WHAT TO PRODUCE
Your task is to repeat exactly the lines below between the line holding "please checkout ournew book 35 Things to Know" and the line holding "Total Weight-Loss solution", inclusive, and only those.

RECORDS PROVIDED
•••
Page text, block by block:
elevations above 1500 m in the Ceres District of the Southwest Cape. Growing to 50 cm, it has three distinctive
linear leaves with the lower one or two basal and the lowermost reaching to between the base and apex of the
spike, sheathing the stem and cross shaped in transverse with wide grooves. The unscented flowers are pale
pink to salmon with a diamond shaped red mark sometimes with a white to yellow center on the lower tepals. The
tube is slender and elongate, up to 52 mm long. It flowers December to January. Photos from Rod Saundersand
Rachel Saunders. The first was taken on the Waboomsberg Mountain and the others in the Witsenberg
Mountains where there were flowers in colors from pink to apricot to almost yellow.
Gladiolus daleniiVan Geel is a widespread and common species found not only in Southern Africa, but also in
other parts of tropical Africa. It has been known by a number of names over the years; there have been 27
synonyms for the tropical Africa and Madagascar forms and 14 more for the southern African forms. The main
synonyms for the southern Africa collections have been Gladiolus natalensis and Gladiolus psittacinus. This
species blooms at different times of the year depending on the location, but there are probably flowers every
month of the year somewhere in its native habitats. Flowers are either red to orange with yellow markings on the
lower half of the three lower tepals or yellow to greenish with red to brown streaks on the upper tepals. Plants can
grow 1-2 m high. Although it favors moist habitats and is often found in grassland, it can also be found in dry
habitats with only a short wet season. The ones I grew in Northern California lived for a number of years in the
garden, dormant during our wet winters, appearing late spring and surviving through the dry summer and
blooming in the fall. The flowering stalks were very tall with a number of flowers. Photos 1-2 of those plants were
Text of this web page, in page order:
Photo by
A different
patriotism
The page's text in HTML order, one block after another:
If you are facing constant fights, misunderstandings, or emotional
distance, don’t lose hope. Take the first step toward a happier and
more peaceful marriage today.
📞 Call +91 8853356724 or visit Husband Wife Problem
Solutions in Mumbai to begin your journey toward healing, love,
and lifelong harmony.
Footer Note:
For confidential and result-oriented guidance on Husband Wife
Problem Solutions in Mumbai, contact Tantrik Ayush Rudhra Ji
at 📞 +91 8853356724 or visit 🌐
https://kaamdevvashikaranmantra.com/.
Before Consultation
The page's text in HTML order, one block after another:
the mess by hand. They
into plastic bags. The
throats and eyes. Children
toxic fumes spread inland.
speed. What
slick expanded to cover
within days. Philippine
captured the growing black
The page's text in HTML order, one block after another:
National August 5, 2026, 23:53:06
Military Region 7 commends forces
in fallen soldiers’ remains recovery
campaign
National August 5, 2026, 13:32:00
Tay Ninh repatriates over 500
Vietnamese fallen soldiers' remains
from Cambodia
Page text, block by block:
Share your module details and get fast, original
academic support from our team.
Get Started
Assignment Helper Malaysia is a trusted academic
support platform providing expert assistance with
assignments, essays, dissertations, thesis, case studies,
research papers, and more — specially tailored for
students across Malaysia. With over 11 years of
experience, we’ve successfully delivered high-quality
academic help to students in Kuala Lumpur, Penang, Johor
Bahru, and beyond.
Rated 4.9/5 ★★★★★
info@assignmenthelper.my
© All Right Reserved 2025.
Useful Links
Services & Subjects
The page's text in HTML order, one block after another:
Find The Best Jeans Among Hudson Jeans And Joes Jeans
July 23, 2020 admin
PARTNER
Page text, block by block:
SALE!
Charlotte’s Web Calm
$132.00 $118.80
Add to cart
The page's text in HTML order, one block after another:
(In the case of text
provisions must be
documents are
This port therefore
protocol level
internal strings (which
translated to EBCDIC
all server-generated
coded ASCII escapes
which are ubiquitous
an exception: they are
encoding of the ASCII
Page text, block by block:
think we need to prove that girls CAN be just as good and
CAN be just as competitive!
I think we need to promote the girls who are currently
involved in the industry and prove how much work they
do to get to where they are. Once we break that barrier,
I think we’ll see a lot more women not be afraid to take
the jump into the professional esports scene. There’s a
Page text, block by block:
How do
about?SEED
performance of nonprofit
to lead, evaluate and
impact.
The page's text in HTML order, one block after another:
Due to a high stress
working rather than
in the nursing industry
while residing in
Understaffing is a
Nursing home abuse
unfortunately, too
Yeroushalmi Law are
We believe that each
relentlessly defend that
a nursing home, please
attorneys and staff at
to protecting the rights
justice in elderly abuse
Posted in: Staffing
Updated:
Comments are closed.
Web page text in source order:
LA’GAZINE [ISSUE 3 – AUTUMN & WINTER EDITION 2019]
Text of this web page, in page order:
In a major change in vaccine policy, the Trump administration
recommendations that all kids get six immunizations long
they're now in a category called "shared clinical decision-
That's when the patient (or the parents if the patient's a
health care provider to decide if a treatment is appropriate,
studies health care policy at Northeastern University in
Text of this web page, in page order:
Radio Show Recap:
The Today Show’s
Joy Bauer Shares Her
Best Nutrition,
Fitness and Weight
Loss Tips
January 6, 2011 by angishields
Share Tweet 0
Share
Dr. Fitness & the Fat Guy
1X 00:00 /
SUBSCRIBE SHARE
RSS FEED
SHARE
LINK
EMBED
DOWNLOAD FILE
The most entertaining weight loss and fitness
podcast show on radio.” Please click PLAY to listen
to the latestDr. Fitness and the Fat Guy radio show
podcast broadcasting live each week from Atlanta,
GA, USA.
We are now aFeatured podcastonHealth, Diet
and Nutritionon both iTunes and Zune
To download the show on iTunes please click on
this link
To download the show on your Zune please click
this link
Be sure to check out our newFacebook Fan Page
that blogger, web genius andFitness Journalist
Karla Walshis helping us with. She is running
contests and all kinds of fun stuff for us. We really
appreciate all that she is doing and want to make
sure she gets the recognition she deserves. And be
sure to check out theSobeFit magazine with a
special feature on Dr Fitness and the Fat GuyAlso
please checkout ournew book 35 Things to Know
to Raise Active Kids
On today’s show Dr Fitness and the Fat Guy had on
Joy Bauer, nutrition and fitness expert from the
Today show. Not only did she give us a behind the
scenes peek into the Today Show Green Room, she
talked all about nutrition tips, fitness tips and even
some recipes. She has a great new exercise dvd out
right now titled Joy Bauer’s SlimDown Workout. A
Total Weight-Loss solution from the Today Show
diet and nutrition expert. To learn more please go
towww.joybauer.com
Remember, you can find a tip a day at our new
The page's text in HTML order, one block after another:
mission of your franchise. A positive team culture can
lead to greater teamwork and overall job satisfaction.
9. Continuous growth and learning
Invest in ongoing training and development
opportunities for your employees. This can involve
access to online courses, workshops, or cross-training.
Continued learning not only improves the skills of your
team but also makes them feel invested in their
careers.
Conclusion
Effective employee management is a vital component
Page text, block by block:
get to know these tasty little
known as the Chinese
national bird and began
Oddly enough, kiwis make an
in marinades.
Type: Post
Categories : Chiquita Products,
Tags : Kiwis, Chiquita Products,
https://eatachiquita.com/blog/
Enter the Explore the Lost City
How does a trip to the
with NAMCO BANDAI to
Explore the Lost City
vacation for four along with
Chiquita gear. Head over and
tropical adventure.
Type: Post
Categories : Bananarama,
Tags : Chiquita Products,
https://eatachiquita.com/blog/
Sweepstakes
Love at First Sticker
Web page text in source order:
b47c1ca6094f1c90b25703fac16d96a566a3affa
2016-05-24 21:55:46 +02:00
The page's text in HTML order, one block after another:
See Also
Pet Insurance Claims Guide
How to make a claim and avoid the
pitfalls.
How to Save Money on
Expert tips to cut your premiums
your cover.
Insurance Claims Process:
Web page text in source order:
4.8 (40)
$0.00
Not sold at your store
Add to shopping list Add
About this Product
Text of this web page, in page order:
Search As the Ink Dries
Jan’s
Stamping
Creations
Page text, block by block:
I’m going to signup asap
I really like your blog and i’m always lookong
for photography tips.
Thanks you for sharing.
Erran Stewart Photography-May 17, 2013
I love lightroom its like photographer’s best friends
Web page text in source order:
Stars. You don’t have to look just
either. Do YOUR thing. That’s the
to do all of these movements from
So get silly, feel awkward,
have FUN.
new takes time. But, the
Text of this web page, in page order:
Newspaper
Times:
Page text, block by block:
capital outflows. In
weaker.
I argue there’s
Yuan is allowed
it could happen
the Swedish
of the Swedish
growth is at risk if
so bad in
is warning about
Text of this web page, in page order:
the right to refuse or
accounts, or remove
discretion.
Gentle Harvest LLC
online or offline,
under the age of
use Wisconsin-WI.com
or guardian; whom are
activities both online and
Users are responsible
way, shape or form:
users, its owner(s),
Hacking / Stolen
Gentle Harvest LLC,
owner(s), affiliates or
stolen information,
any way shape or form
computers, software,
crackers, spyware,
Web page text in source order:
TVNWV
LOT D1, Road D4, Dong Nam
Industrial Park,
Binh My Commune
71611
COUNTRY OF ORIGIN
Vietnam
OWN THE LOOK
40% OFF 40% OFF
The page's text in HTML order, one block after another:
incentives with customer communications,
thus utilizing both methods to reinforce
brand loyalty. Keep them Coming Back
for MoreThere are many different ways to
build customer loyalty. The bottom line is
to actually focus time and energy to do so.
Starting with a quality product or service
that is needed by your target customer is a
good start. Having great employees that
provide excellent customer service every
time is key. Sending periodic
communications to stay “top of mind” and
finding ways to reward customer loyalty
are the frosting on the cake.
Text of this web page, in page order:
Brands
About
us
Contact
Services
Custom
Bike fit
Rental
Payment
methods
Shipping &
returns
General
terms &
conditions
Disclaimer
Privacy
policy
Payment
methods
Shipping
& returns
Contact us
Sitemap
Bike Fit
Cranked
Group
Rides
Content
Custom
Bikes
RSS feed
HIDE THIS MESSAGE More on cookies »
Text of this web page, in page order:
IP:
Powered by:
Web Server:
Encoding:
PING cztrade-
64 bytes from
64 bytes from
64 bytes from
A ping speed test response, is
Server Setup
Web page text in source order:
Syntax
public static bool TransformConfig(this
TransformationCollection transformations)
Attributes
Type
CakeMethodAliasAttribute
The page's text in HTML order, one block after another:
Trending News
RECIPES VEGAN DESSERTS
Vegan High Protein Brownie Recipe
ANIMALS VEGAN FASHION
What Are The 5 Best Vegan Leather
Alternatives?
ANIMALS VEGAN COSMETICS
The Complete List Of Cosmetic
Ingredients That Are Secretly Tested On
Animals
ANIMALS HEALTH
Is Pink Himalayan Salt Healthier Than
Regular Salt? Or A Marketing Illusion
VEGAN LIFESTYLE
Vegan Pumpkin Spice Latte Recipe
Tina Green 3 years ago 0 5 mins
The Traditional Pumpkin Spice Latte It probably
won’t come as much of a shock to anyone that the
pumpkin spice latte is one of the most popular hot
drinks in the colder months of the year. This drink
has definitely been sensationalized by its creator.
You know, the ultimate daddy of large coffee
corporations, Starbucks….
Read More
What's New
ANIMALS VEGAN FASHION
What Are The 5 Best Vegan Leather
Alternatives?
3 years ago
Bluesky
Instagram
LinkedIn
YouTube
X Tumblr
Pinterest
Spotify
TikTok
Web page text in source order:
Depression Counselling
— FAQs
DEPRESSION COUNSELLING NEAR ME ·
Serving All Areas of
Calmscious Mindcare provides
•••
ANSWER AREA
please checkout ournew book 35 Things to Know
to Raise Active Kids
On today’s show Dr Fitness and the Fat Guy had on
Joy Bauer, nutrition and fitness expert from the
Today show. Not only did she give us a behind the
scenes peek into the Today Show Green Room, she
talked all about nutrition tips, fitness tips and even
some recipes. She has a great new exercise dvd out
right now titled Joy Bauer’s SlimDown Workout. A
Total Weight-Loss solution from the Today Show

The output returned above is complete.